# Task objective
Once you find the line with "for each step" in the listing below, please repeat it and every later line exactly, through the last one, without pictures.

══════

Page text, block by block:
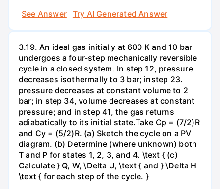
See Answer
Try AI Generated Answer
3.19. An ideal gas initially at 600 K and 10 bar
undergoes a four-step mechanically reversible
cycle in a closed system. In step 12, pressure
decreases isothermally to 3 bar; instep 23.
pressure decreases at constant volume to 2
bar; in step 34, volume decreases at constant
pressure; and in step 41, the gas returns
adiabatically to its initial state.Take Cp = (7/2)R
and Cy = (5/2)R. (a) Sketch the cycle on a PV
diagram. (b) Determine (where unknown) both
T and P for states 1, 2, 3, and 4. \text { (c)
Calculate } Q, W, \Delta U, \text { and } \Delta H
\text { for each step of the cycle. }
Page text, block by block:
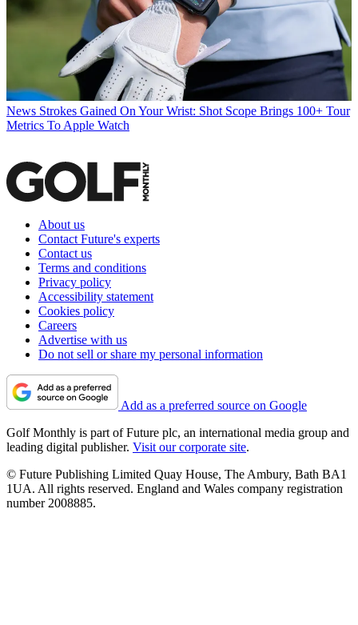
News Strokes Gained On Your Wrist: Shot Scope Brings 100+ Tour
Metrics To Apple Watch
About us
Contact Future's experts
Contact us
Terms and conditions
Privacy policy
Accessibility statement
Cookies policy
Careers
Advertise with us
Do not sell or share my personal information
Add as a preferred source on Google
Golf Monthly is part of Future plc, an international media group and
leading digital publisher. Visit our corporate site.
© Future Publishing Limited Quay House, The Ambury, Bath BA1
1UA. All rights reserved. England and Wales company registration
number 2008885.
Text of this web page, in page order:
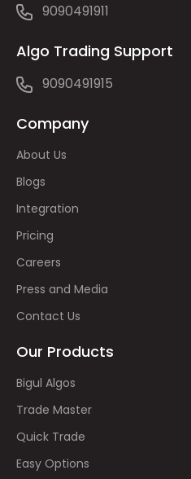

══════

# Solution
\text { for each step of the cycle. }
Page text, block by block:
News Strokes Gained On Your Wrist: Shot Scope Brings 100+ Tour
Metrics To Apple Watch
About us
Contact Future's experts
Contact us
Terms and conditions
Privacy policy
Accessibility statement
Cookies policy
Careers
Advertise with us
Do not sell or share my personal information
Add as a preferred source on Google
Golf Monthly is part of Future plc, an international media group and
leading digital publisher. Visit our corporate site.
© Future Publishing Limited Quay House, The Ambury, Bath BA1
1UA. All rights reserved. England and Wales company registration
number 2008885.
Text of this web page, in page order:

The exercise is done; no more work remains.